Young people were not only present at the rally but also were outspoken leaders. Hana Kaur Mangat represented the Sikh faith (pronounced sickh), which has over 25 million followers worldwide, making it the fifth largest religion. Mangat, a senior at Winston Churchill High School in Montgomery County, Maryland, proudly represented her faith and explained the principles that Sikhs live by. She said that the Sikh community has recently started hosting health fairs at their gurdwaras, or their designated place of worship. In her spirited address to the crowd, Hana reminded the audience that HIV is just one part of who a person is. "When we talk about health, specifically HIV and AIDS we forget that we're talking about people," she said. "Someone who has HIV and AIDS is not just someone who contracted the virus, but they are also someone who could be Sikh or Jewish or Bahá'í. They are a whole person. This is something we often forget." She added that when HIV affects one person, it resonates throughout the entire community. "We don't talk about HIV in our community very much, if at all," she said. "And the philosophy that I hear is that they think HIV affects 'the others.' It doesn't affect us. Well, if it affects your brother or sister, it affects you."

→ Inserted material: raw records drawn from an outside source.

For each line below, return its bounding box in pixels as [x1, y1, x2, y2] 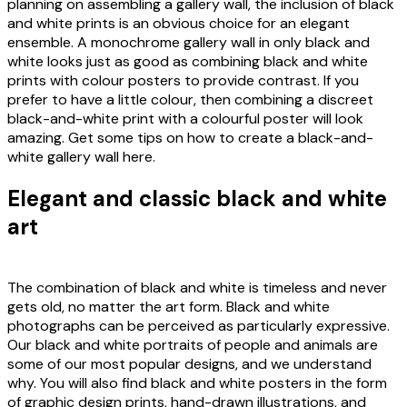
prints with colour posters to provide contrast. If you [7, 71, 359, 91]
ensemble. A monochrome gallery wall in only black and [7, 33, 370, 53]
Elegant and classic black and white [7, 184, 387, 213]
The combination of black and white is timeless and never [7, 278, 387, 298]
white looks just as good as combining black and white [7, 52, 368, 72]
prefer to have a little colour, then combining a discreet [7, 90, 373, 110]
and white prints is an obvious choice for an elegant [7, 14, 350, 34]
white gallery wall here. [7, 147, 155, 167]
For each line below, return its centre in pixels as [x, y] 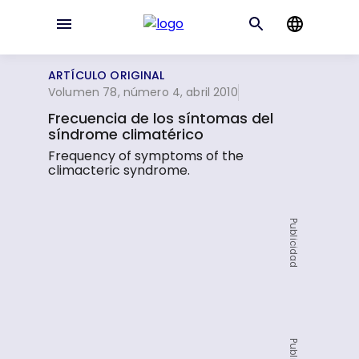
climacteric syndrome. [119, 170]
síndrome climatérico [126, 134]
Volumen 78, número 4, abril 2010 [143, 92]
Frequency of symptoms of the [146, 156]
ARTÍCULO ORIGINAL [107, 75]
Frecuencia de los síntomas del [161, 118]
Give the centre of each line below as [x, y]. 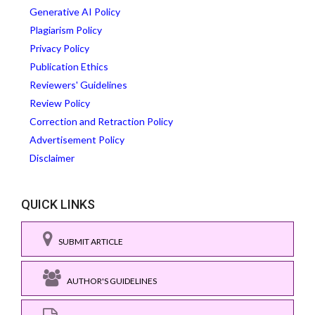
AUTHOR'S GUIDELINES [109, 281]
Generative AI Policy [75, 12]
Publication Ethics [69, 67]
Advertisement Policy [77, 140]
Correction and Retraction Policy [101, 122]
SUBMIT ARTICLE [88, 242]
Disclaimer [52, 158]
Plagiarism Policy [66, 30]

Jewish synagogues and clergymen have been caring for and supporting people living with HIV for decades. Their presence in the struggle is well known. One person who knows that well is Rabbi Marisa James, director of social justice programming at Congregation Beit Simchat Torah in New York. She explained the historic connection between her faith and HIV and how rabbinical training is now including more discussion about the virus to better prepare future rabbis. "In the early '80s, when gay men began exhibiting symptoms, rabbis and congregations around the city were rejecting them," she said. "They were not sure how to handle it. And so, our synagogue became one of the places where gays in their 20s 30s and 40s came when they knew they were going to need a funeral soon and a rabbi soon. Things are better than they were, but we have so much farther to go. We actually put together a toolkit to train future rabbis on how to have those conversations when they go out into the community. Making sure that the people in our communities living with HIV know that they do not need to hide their status. They can be absolutely open about who they are and be loved and supported."
The Bahá'í faith has no official stance on HIV and AIDS. But that did not stop Katharine Kripke, Ph.D., from coming before the crowd to speak about the virus from her faith's lens. She educated the audience about the principles and background of the Bahá'í faith and spoke about how they connect religion and science. "We believe in the harmony of science and religion," she said. "There are principles in the Bahá'í teachings that are applicable to HIV and AIDS. People living with HIV are often from the most vulnerable communities in society. The Bahá'í faith teaches the importance of caring for the vulnerable and the sick and standing up for victims of oppression. We address both the spiritual and the scientific and medical aspects of the epidemic in a coherent way."
When it's all said and done, education, respect and tolerance will break down many barriers to finding a cure. It starts with a conversation. May National Faith HIV and AIDS Awareness Day one day grow into many days of collaboration to defeat ignorance, the common enemy of all faiths and diseases.